Possible reasons are

  • Missing or incorrect feature key file - Fix by deleting the Aerospike secret and recreating it with correct feature key file. See Aerospike secrets for details.
  • Bad Aerospike configuration - The operator tries to validate the configuration before applying it to the cluster. However it's still possible to misconfigure the Aerospike server. The offending paramter will be logged in the server logs and should be fixed and applied again to the cluster.

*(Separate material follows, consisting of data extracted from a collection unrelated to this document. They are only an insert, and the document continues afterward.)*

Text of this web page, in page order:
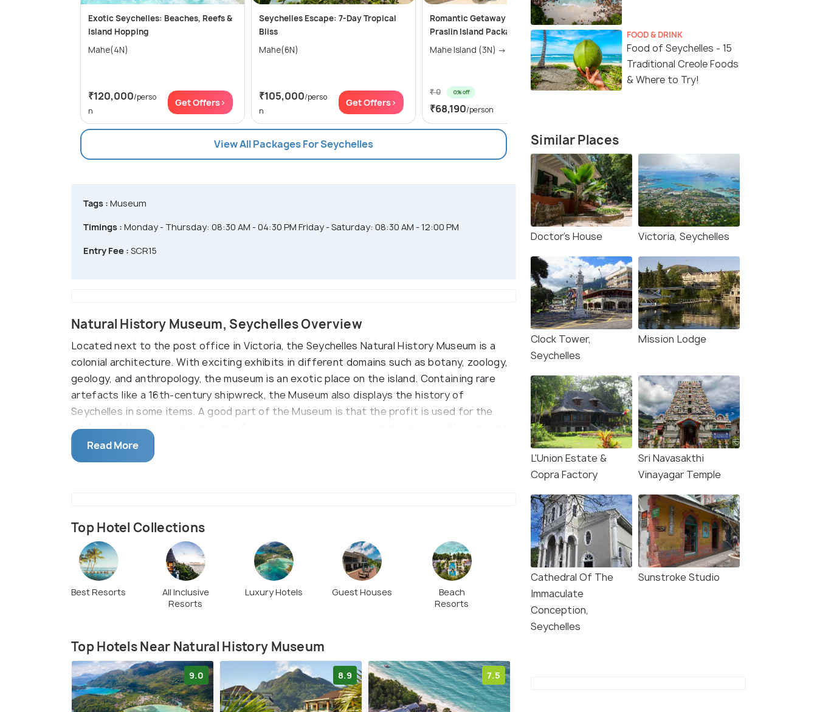
Exotic Seychelles: Beaches, Reefs &
Island Hopping
Mahe(4N)
₹120,000/perso
n
Get Offers>
Seychelles Escape: 7-Day Tropical
Bliss
Mahe(6N)
₹105,000/perso
n
Get Offers>
Romantic Getaway - Mahe and
Praslin Island Package
Mahe Island (3N) → Praslin Island (4N)
₹ 0 0% off
₹68,190/person
Exotic Seychelles Luxury
Honeymoon Package
Mahe(0N) → La Digue(2N) →
Praslin(2N) → Mahe(2N)
₹ 0
View All Packages For Seychelles
Tags : Museum
Timings : Monday - Thursday: 08:30 AM - 04:30 PM Friday - Saturday: 08:30 AM - 12:00 PM
Entry Fee : SCR15
Natural History Museum, Seychelles Overview
Located next to the post office in Victoria, the Seychelles Natural History Museum is a
colonial architecture. With exciting exhibits in different domains such as botany, zoology,
geology, and anthropology, the museum is an exotic place on the island. Containing rare
artefacts like a 16th-century shipwreck, the Museum also displays the history of
Seychelles in some items. A good part of the Museum is that the profit is used for the
welfare of the environment as the focus is on major environmental concerns. It's a stand to
educate locals, and tourists equally.
Read More
Top Hotel Collections
Best Resorts
All Inclusive
Resorts
Luxury Hotels Guest Houses
Beach
Resorts
Top Hotels Near Natural History Museum
9.0 8.9 7.5
FOOD & DRINK
Food of Seychelles - 15
Traditional Creole Foods
& Where to Try!
Similar Places
Doctor's House Victoria, Seychelles
Clock Tower,
Seychelles
Mission Lodge
L'Union Estate &
Copra Factory
Sri Navasakthi
Vinayagar Temple
Cathedral Of The
Immaculate
Conception,
Seychelles
Sunstroke Studio
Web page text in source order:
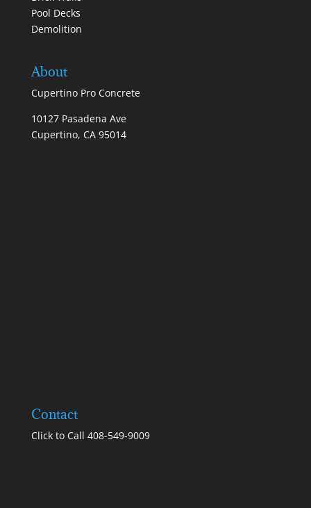
Pool Decks
Demolition
About
Cupertino Pro Concrete
10127 Pasadena Ave
Cupertino, CA 95014
Contact
Click to Call 408-549-9009
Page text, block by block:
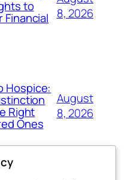
to
Financial
8, 2026
Hospice:
Right
Ones
August
8, 2026
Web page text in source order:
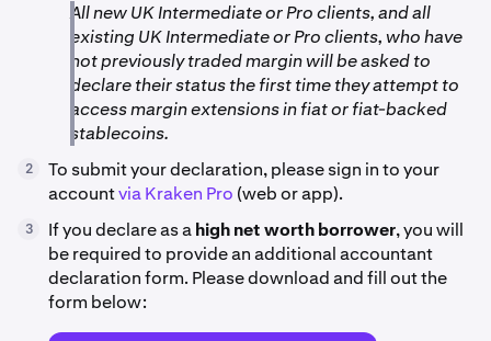
All new UK Intermediate or Pro clients, and all
existing UK Intermediate or Pro clients, who have
not previously traded margin will be asked to
declare their status the first time they attempt to
access margin extensions in fiat or fiat-backed
stablecoins.
2
To submit your declaration, please sign in to your
accountvia Kraken Pro (web or app).
3 If you declare as ahigh net worth borrower, you will
be required to provide an additional accountant
declaration form. Please download and fill out the
form below:
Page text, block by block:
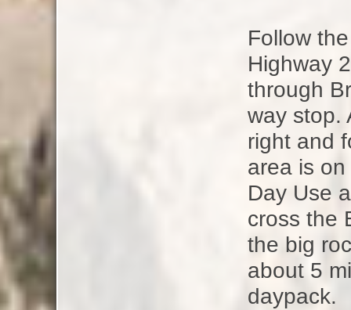
Follow
Highway
through
way stop.
right and
area is
Day Use
cross the
the big
about 5
daypack.
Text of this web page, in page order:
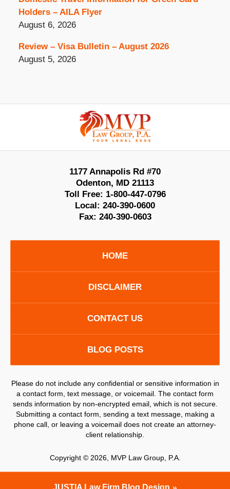
Holders – AILA Flyer
August 6, 2026
Review – Visa Bulletin – August 2026
August 5, 2026
Information
1177 Annapolis Rd #70
Odenton, MD 21113
Toll Free: 1-800-447-0796
Local: 240-390-0600
Fax: 240-390-0603
HOME
DISCLAIMER
CONTACT US
BLOG POSTS
Please do not include any confidential or sensitive information in
a contact form, text message, or voicemail. The contact form
sends information by non-encrypted email, which is not secure.
Submitting a contact form, sending a text message, making a
phone call, or leaving a voicemail does not create an attorney-
client relationship.
Copyright © 2026, MVP Law Group, P.A.
JUSTIA Law Firm Blog Design
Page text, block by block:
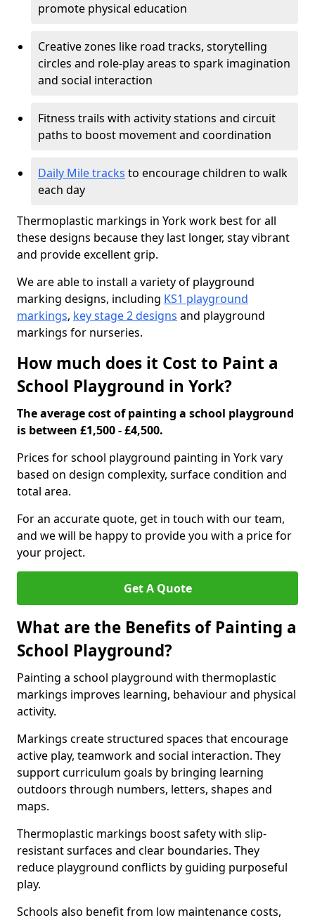
promote physical education
Creative zones like road tracks, storytelling
circles and role-play areas to spark imagination
and social interaction
Fitness trails with activity stations and circuit
paths to boost movement and coordination
Daily Mile tracks to encourage children to walk
each day
Thermoplastic markings in York work best for all
these designs because they last longer, stay vibrant
and provide excellent grip.
We are able to install a variety of playground
marking designs, including KS1 playground
markings, key stage 2 designs and playground
markings for nurseries.
How much does it Cost to Paint a
School Playground in York?
The average cost of painting a school playground
is between £1,500 - £4,500.
Prices for school playground painting in York vary
based on design complexity, surface condition and
total area.
For an accurate quote, get in touch with our team,
and we will be happy to provide you with a price for
your project.
Get A Quote
What are the Benefits of Painting a
School Playground?
Painting a school playground with thermoplastic
markings improves learning, behaviour and physical
activity.
Markings create structured spaces that encourage
active play, teamwork and social interaction. They
support curriculum goals by bringing learning
outdoors through numbers, letters, shapes and
maps.
Thermoplastic markings boost safety with slip-
resistant surfaces and clear boundaries. They
reduce playground conflicts by guiding purposeful
play.
Schools also benefit from low maintenance costs,
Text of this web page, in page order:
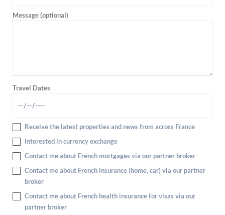
Message (optional)
Travel Dates
Receive the latest properties and news from across France
Interested in currency exchange
Contact me about French mortgages via our partner broker
Contact me about French insurance (home, car) via our partner
broker
Contact me about French health insurance for visas via our
partner broker
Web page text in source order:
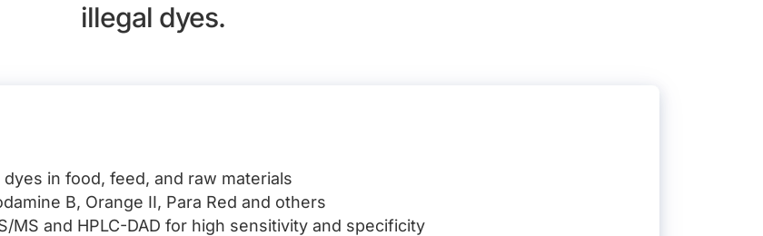
illegal dyes.
dyes in food, feed, and raw materials
B, Orange II, Para Red and others
MS and HPLC-DAD for high sensitivity and specificity

See Aerospike configuration change for details.

Error connecting to the cluster from outside Kubernetes

If the cluster runs fine as verfied by the pod status and asadm (see connecting with asadm), Ensure that firewall allows inbound traffic to the Kubenetes cluster for the Aerospike ports. See Port access for details.

Troubleshooting

Events

Events (High-level info on what is happening in the cluster) (scheduling failure, storage unavailable etc.)

kubectl -n aerospike get events

Operator logs

List the operator instance and select the operator instance with READY column 1/1. This is the active operator instance even if you run multiple replicas for high availability.

kubectl  -n aerospike get pod

NAME READY STATUS RESTARTS AGE
aerocluster-0-0 2/2 Running 0 133m
aerocluster-0-1 2/2 Running 0 133m
aerocluster-0-2 2/2 Running 0 12m
aerospike-kubernetes-operator-5f44549fc9-hwk8k 0/1 Running 0 15m
aerospike-kubernetes-operator-5f44549fc9-n7vj2 1/1 Running 0 15m

Get the log

kubectl -n aerospike logs aerospike-kubernetes-operator-5f44549fc9-n7vj2

Add the -f flag to follow the logs continuously.

kubectl -n aerospike logs -f aerospike-kubernetes-operator-5f44549fc9-n7vj2

The series of steps the operator follows to apply user changes are logged allow with debug information, errors, and warnings.